[Entries taken from a collection]

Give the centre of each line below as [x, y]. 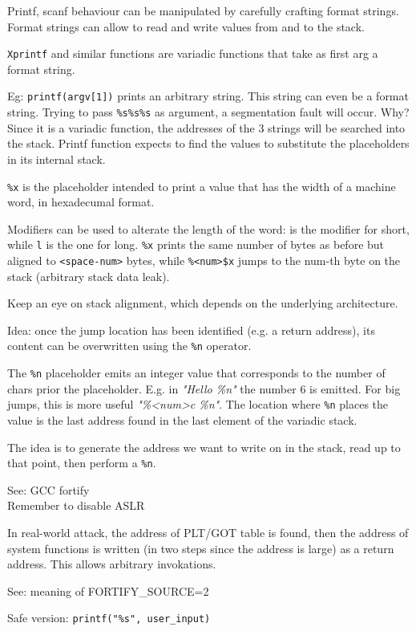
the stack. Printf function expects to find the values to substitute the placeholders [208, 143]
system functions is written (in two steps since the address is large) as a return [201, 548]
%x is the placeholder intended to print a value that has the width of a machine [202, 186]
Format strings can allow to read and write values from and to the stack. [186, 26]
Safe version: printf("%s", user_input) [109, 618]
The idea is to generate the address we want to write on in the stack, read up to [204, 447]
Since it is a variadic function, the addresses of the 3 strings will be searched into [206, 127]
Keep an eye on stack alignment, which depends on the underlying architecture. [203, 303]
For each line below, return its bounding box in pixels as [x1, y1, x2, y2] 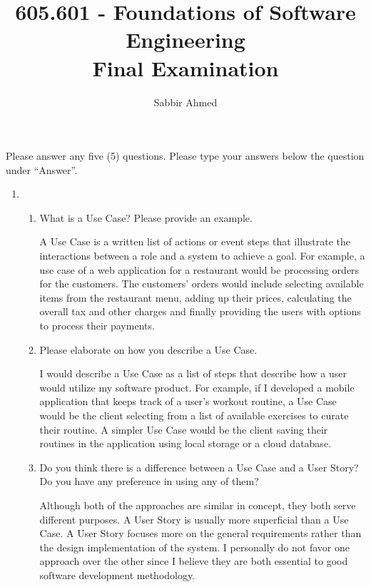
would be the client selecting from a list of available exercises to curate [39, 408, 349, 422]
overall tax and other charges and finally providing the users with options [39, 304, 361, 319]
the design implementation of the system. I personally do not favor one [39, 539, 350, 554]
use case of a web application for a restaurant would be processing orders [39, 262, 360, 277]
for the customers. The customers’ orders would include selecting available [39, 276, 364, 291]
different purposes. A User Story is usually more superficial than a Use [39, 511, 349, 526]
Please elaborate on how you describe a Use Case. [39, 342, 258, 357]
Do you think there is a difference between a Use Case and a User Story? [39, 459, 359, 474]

** EXERCISE DIRECTIONS **
Show every line from the entries that includes the word "Story".

** REPLY TO THE EXERCISE **
different purposes. A User Story is usually more superficial than a Use [39, 511, 349, 526]
Do you think there is a difference between a Use Case and a User Story? [39, 459, 359, 474]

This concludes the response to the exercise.